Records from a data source

□ □ □ □

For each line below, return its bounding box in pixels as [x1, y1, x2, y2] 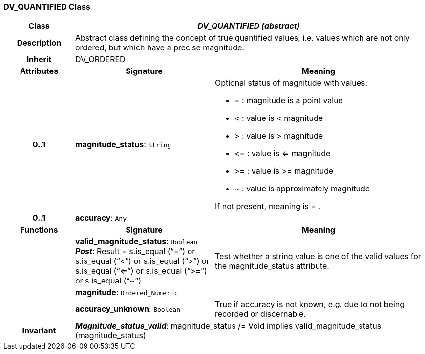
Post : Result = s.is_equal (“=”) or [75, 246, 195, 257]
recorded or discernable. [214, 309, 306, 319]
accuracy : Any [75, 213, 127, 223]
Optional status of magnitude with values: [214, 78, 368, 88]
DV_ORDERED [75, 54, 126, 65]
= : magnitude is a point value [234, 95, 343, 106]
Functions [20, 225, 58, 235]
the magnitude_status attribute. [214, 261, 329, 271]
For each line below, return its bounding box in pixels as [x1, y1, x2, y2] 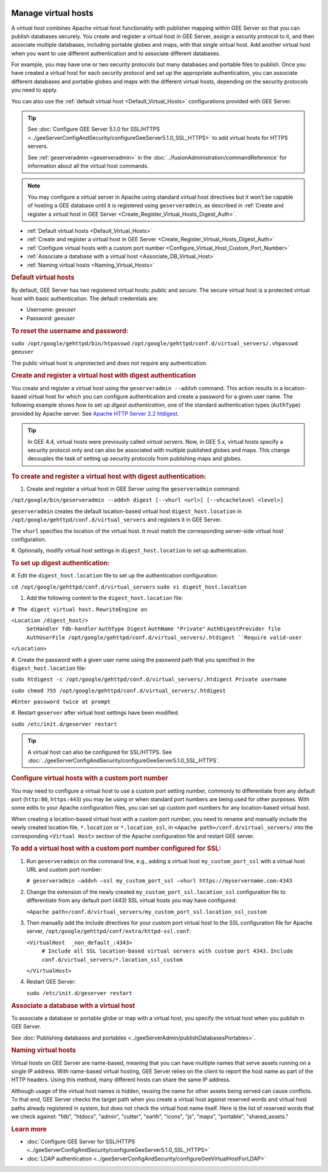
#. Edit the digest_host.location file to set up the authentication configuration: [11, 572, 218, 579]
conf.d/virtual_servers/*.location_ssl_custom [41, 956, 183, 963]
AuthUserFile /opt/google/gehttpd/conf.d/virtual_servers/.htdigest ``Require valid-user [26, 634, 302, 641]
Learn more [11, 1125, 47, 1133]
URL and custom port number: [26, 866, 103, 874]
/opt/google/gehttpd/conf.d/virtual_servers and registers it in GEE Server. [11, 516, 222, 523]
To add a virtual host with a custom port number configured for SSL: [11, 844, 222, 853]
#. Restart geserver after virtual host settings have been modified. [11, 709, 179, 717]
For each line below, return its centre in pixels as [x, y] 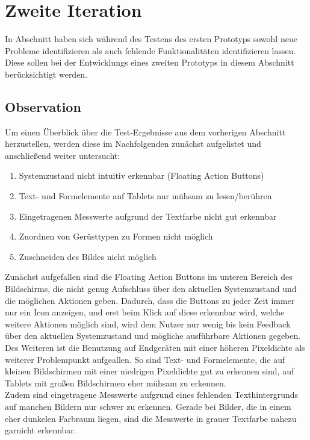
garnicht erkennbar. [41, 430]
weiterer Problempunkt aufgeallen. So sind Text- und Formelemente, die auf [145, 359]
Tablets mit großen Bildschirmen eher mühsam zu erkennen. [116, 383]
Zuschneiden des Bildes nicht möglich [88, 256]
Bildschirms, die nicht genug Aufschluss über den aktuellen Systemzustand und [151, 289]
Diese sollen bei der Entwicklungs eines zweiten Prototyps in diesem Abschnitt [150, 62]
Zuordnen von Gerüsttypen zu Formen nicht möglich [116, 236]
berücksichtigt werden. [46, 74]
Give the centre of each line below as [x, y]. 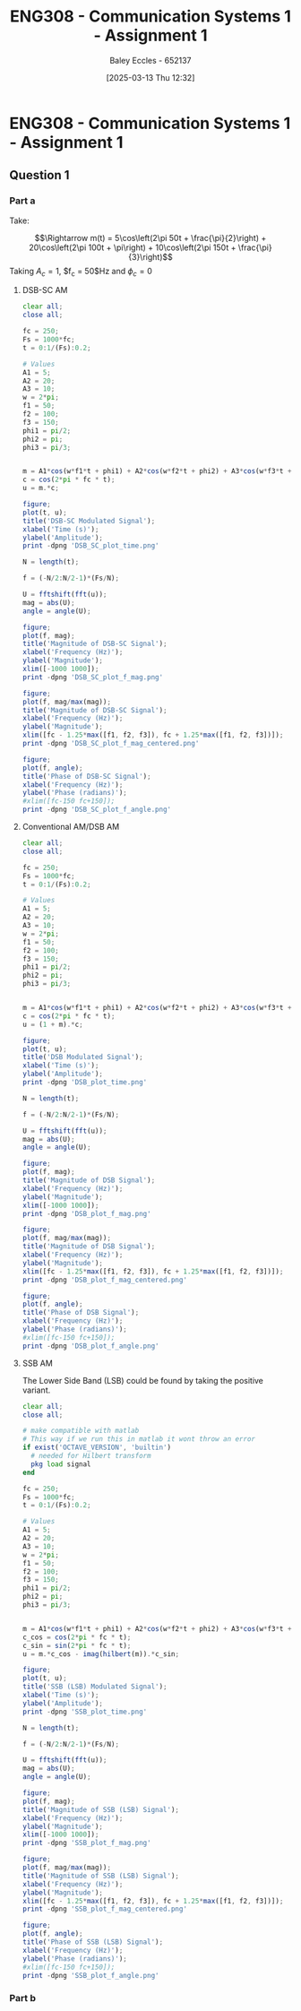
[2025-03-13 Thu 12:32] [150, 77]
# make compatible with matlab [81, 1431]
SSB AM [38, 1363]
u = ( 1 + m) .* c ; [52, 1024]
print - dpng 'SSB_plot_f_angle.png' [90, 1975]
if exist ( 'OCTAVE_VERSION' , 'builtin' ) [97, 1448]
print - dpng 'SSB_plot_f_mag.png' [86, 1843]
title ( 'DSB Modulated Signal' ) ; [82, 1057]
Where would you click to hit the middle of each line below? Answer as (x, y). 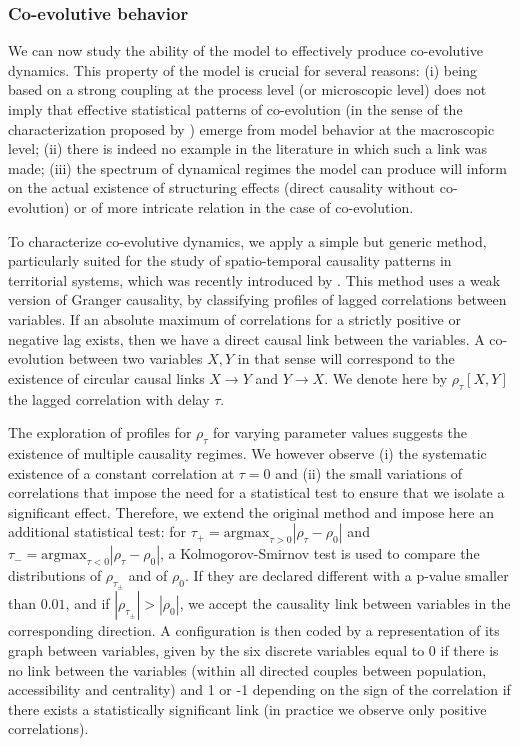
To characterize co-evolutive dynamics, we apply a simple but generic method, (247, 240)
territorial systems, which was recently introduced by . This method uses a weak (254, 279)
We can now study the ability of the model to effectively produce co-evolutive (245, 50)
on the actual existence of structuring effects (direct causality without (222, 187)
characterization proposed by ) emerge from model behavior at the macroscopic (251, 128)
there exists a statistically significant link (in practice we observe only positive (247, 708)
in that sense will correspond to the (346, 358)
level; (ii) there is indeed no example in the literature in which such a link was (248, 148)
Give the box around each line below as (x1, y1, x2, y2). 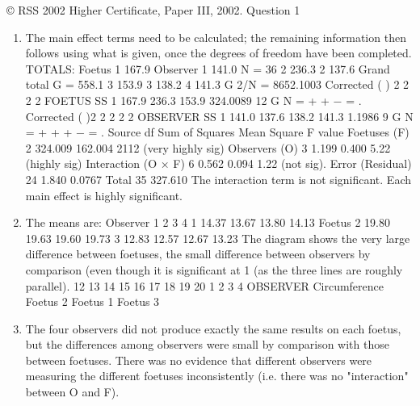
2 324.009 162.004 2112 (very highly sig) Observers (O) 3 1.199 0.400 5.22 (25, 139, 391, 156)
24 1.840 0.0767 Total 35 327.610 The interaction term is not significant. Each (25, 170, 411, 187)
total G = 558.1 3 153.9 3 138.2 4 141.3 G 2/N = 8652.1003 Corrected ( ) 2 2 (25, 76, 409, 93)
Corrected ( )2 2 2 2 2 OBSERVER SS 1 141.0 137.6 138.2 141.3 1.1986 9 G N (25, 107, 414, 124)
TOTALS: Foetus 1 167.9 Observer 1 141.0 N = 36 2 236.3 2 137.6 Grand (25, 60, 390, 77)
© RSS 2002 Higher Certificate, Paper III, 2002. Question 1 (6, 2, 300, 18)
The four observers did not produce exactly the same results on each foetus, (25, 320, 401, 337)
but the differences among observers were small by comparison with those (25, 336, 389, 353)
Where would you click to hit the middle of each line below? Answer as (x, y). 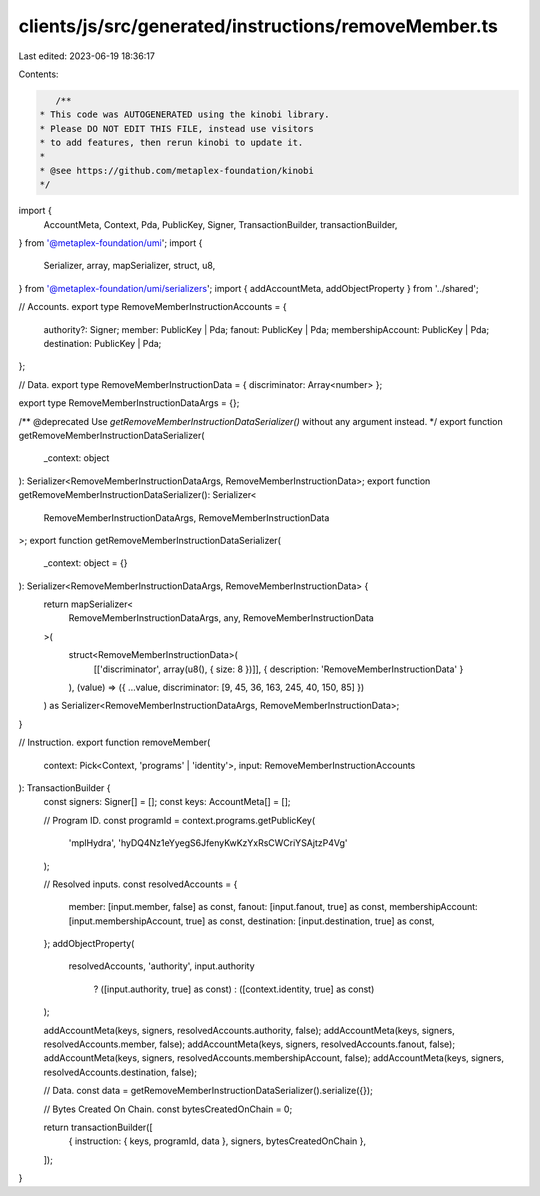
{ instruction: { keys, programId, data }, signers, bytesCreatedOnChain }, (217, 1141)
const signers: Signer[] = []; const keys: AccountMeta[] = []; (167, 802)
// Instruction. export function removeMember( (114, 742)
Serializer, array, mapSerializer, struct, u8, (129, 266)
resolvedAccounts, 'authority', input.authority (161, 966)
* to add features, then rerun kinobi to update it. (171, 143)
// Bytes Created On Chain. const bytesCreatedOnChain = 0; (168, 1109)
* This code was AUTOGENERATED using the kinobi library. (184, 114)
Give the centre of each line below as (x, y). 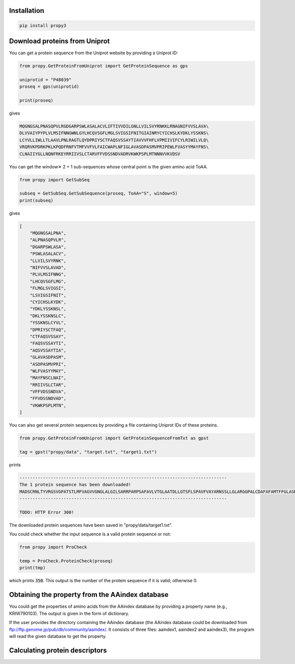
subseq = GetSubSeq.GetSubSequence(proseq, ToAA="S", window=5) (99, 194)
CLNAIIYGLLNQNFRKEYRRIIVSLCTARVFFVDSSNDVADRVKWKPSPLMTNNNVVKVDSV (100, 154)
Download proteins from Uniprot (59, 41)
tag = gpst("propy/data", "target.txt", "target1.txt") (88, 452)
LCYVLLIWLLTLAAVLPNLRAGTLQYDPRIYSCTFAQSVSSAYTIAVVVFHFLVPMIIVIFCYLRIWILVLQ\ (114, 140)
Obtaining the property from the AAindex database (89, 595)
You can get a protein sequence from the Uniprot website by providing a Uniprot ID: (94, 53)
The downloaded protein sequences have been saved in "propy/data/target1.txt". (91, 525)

□ □ □ □

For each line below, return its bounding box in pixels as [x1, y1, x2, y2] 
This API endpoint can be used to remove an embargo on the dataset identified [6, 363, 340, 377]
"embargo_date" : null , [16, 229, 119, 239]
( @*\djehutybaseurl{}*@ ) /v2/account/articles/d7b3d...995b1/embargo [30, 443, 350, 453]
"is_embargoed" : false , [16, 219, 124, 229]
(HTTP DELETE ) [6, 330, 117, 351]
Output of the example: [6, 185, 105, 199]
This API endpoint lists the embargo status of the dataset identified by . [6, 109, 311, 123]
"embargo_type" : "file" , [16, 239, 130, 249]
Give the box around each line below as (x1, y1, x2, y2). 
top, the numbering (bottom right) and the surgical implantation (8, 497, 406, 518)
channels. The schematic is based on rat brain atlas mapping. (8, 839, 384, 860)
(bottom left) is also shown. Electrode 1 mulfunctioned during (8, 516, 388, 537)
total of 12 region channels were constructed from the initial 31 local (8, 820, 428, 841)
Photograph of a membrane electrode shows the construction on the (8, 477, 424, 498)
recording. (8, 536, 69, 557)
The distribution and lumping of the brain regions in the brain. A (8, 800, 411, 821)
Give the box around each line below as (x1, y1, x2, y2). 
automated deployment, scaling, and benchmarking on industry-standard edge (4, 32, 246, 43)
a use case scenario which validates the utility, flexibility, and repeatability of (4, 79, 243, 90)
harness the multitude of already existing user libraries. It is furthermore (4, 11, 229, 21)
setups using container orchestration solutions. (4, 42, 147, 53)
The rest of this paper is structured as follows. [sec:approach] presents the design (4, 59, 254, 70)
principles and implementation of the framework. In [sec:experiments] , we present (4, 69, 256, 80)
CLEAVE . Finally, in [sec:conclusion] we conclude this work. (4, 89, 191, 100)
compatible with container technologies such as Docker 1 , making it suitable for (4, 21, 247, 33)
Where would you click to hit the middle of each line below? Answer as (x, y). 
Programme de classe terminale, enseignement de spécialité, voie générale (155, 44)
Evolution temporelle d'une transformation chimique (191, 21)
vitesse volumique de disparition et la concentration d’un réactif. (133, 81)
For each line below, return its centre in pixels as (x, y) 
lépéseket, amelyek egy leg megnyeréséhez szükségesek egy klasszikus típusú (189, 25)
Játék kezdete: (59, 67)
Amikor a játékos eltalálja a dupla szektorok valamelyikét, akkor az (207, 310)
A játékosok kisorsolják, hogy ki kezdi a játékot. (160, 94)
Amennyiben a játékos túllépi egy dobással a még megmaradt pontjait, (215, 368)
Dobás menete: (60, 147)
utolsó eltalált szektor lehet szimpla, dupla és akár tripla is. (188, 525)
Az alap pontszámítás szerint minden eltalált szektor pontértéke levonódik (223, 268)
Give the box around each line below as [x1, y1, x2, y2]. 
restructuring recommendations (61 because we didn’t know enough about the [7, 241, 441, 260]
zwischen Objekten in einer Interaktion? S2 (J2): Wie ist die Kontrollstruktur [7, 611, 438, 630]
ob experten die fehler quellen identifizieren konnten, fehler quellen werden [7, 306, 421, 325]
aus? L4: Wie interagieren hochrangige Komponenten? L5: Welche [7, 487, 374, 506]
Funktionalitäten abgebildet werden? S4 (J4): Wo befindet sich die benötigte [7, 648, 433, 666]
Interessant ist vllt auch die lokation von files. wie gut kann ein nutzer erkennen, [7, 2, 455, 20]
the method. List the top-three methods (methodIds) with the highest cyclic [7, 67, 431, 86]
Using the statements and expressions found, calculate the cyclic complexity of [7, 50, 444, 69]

□ □ □ □

» Work order
Output the lines of the records above exactly as they appear, from the line containing "aus? L4: Wie" through the line containing "Using the statements".

» Response for this exercise
aus? L4: Wie interagieren hochrangige Komponenten? L5: Welche [7, 487, 374, 506]
Funktionalitäten abgebildet werden? S4 (J4): Wo befindet sich die benötigte [7, 648, 433, 666]
Interessant ist vllt auch die lokation von files. wie gut kann ein nutzer erkennen, [7, 2, 455, 20]
the method. List the top-three methods (methodIds) with the highest cyclic [7, 67, 431, 86]
Using the statements and expressions found, calculate the cyclic complexity of [7, 50, 444, 69]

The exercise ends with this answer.